Data Source V2 API in Spark 3.0 - Part 4 : In-Memory Data Source with Partitioning

Spark 3.0 is a major release of Apache Spark framework. It’s been in preview from last December and going to have a stable release very soon. As part of major release, Spark has a habit of shaking up API’s to bring it to latest standards. There will be breaking changes also in these API’s. One of such API is Data source V2 API.

Data Source V2 API, a new data source API for spark, was introduced in spark 2.3. Then it’s been updated in spark 2.4. I have written detailed posts on same here.

This API is going to be completely changed in Spark 3.0. Spark rarely change an API this frequently in between releases. But as data source are heart of the framework, they are improved constantly. Also in spark 2.4, these API’s were marked evolving. This means they are meant to be changed in future.

The usage of the data sources have not changed in 3.0. So if you are a user of the third party data sources you don’t need to worry. These changes are geared mainly towards the developer of these sources. Also all the sources written V1 API going to work even in 3.0. So if your source is not updated, no need to panic. It’s going to work without latest optimisations.

These new changes in V2 API brings more control to data source developer and better integration with spark optimiser. Moving to this API makes third party sources more performant. So in these series of posts I will be discussing the new Data source V2 API in 3.0.

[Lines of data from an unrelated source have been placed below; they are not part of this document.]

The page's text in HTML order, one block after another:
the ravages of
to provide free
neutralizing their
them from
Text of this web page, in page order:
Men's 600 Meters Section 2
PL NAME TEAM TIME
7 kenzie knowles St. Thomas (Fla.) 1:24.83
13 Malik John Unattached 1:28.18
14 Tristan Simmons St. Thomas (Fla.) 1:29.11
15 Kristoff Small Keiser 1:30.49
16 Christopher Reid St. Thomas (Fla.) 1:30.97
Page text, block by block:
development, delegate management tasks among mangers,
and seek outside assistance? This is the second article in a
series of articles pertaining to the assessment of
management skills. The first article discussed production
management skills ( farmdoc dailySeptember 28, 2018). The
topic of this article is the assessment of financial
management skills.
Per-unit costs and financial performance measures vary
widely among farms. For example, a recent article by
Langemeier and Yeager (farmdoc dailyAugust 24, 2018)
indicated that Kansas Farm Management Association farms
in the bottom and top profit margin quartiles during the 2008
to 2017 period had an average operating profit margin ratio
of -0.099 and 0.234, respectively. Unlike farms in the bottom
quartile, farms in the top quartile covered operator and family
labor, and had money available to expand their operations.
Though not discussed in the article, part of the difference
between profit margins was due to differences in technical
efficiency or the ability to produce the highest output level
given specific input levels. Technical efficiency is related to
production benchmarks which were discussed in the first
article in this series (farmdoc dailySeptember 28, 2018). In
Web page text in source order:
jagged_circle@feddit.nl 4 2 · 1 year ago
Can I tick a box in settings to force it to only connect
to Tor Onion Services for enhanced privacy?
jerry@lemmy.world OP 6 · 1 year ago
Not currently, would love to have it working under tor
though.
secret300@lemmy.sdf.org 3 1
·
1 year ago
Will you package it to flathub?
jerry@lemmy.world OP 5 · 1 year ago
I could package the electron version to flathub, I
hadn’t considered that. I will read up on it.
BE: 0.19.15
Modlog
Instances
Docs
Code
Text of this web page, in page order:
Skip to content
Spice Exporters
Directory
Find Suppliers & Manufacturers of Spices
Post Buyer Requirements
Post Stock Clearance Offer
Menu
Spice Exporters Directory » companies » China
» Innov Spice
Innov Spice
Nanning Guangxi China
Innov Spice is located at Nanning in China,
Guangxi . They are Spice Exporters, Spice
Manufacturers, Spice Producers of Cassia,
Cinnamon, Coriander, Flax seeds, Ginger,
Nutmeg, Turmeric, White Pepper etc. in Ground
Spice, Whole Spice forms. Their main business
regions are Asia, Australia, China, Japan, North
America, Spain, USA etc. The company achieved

This is fourth post in the series where we discuss about adding partition support for in-memory data source we built in last post.You can read all the posts in the series here.

Partitions

In spark, number of partitions for a given Dataframe is decided at the driver. As most of the partition logic is driven based on size of data, it’s a meta data operation.

The in-memory data source which we built in last post had only one partition. In this post, we will see how to add multiple partitions and how to read them.

Adding Multiple Partitions

As we discussed in last blog, number of partitions for a given dataframe is decided by number of input partitions we create. That’s why it was an array. As these objects are created at driver, they should not be using actual data itself.

class SimplePartition(val start:Int, val end:Int) extends InputPartition

class SimpleScan extends Scan with Batch{
  override def readSchema(): StructType =  StructType(Array(StructField("value", StringType)))

  override def toBatch: Batch = this

  override def planInputPartitions(): Array[InputPartition] = {
    Array(new SimplePartition(0,4),
      new SimplePartition(5,9))
  }
  override def createReaderFactory(): PartitionReaderFactory = new SimplePartitionReaderFactory()
}

In above code, we have SimplePartition which remembers it’s start and end.

Then in planInputPartitions we are creating two partitions with start and end indices. This signals to spark that we need two partitions in dataframe.

Passing Partitions to Partition Reader

class SimplePartitionReaderFactory extends PartitionReaderFactory {
  override def createReader(partition: InputPartition): PartitionReader[InternalRow] = new
      SimplePartitionReader(partition.asInstanceOf[SimplePartition])
}

In above code, by casting InputPartition* to **SimplePartition we are making sure that right partition is sent.

Reading From Partitions

Once we define the partitions, we need to update our PartitionReader to read from specific partitions. The below is the code for the same

class SimplePartitionReader(inputPartition: SimplePartition) extends PartitionReader[InternalRow] {

  val values = Array("1", "2", "3", "4", "5","6","7","8","9","10")

  var index = inputPartition.start

  def next = index <= inputPartition.end

  def get = {
    val stringValue = values(index)
    val stringUtf = UTF8String.fromString(stringValue)
    val row = InternalRow(stringUtf)
    index = index + 1
    row
  }

  def close() = Unit

}

In the above code, we get start and end from the partition objects. These will be start and end indexes. Using these two we will know which are the indexes to read.

Now each of these readers will read distinct parts of the array thus giving partition level parallelism.

Code

You can access complete code on github.

Conclusion

In this post, we discussed about how to add partitioning support for our in memory connector. The Scan API of the data source v3 allows us to separate partitioning concerns between driver and executor.